The competitive dynamics are a three-way squeeze. From below, IDE-native tools like Cursor are expanding upward — Cursor 3 already adds agent orchestration features that start to look like lightweight missions. From above, model providers like Anthropic (Claude Code) and OpenAI (Codex) are racing to own the enterprise agent relationship directly, cutting out intermediaries. From the side, Cognition’s Devin operates with higher autonomy but less enterprise governance.
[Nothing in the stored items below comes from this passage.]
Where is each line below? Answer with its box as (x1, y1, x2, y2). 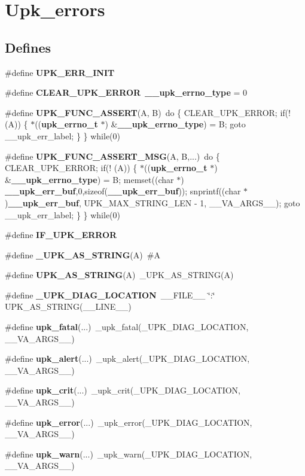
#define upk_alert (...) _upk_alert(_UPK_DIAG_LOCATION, (5, 352, 250, 365)
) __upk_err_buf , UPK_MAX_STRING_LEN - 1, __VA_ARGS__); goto (5, 196, 300, 209)
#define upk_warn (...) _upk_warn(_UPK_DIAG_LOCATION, (5, 447, 252, 460)
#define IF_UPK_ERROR (5, 228, 117, 241)
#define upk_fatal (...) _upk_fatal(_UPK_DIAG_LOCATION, (5, 321, 249, 333)
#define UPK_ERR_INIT (5, 66, 115, 78)
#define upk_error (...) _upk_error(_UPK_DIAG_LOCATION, (5, 416, 252, 428)
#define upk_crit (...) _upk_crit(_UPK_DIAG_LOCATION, (5, 384, 241, 396)
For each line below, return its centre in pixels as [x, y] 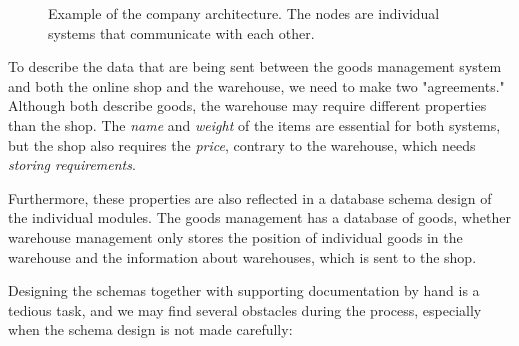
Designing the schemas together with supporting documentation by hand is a [244, 290]
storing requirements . [72, 164]
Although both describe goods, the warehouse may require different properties [247, 105]
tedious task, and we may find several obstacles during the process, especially [245, 309]
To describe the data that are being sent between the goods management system [255, 66]
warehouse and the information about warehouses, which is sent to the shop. [242, 256]
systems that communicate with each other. [181, 32]
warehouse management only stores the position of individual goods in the [235, 236]
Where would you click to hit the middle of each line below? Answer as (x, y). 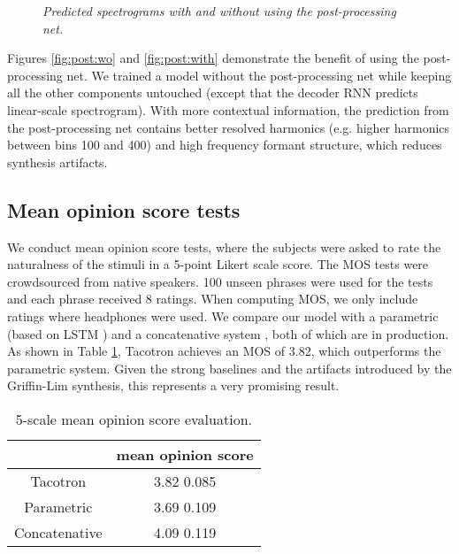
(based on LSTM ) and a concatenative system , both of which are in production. (228, 333)
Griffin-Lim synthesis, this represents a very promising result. (173, 385)
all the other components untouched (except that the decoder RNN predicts (213, 92)
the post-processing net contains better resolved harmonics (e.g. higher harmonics (229, 127)
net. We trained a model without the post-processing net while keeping (259, 75)
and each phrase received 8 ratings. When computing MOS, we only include (213, 299)
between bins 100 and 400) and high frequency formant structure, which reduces (225, 145)
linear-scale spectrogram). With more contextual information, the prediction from (228, 109)
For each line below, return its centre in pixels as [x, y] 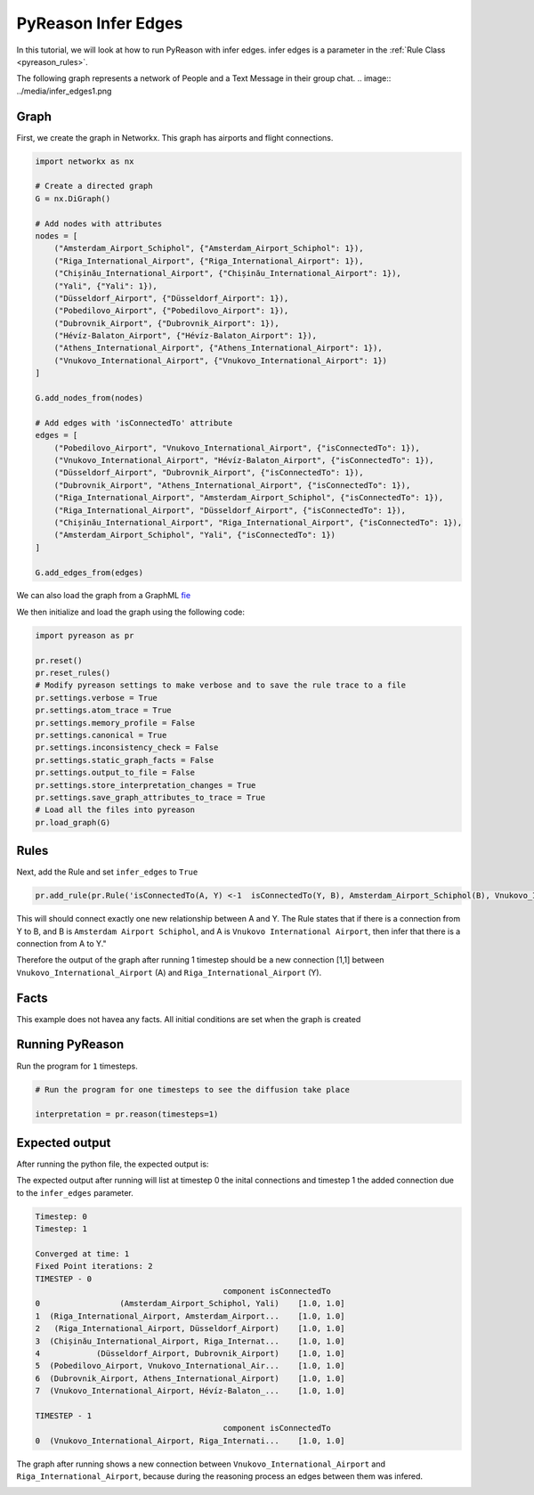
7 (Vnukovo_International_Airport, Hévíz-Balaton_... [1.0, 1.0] [190, 1391]
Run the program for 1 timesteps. [77, 1066]
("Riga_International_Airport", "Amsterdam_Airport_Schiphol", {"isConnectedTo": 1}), [249, 498]
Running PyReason [70, 1045]
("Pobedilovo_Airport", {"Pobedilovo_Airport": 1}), [171, 311]
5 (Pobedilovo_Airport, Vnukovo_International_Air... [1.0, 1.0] [190, 1366]
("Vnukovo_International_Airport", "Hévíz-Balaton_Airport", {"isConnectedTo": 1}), [244, 460]
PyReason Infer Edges [100, 23]

Factory’s bet is that none of these players will build the full workflow integration layer that makes multi-day missions possible inside actual enterprise engineering processes.

That bet might be right. But it creates a lock-in dynamic that deserves more skepticism than it’s getting.

If you’re evaluating Factory against Cursor or Claude Code, the comparison only makes sense at the session level. For interactive coding, they compete directly. For multi-day autonomous engineering missions, Factory currently has no direct competitor — which means no switching option either.

The Take

I think Factory is right about the architecture. Single-session, single-context-window agents will hit a ceiling for complex engineering projects. Decomposing work across specialized agents operating over days or weeks is closer to how human engineering teams actually function. The runtime data — 14% of missions exceeding 24 hours — suggests they’re not just theorizing about this; they’re already operating in the multi-day regime.

But “model agnosticism” is doing a lot of rhetorical work in Factory’s positioning. The implied message is: you’re not locked in, because you can swap models underneath. That misses where the actual lock-in happens. When Droids are embedded in your Slack workspace, connected to your Linear board, triggering your CI/CD pipelines, reading your backlog, and generating documentation that feeds back into your knowledge base — the exit cost has nothing to do with which model is underneath. It has everything to do with ripping out workflow integrations that touch every surface of your engineering process. This is the same mechanism that made enterprise SaaS sticky long before AI entered the picture. Salesforce didn’t lock you in with a database. It locked you in with 200 custom workflows your team built over three years.

Factory at $1.5B is either the infrastructure layer that sits between model providers and enterprise engineering teams — capturing value from both sides — or it’s an integration layer that gets compressed when model providers build their own orchestration and IDE tools add their own multi-session capabilities. The next 18 months will determine which.

If you’re an enterprise eng leader, Missions is worth evaluating seriously. But before you onboard, draw the integration map. Count every workflow connection point. That’s your exit cost — and nobody at Factory is going to draw it for you.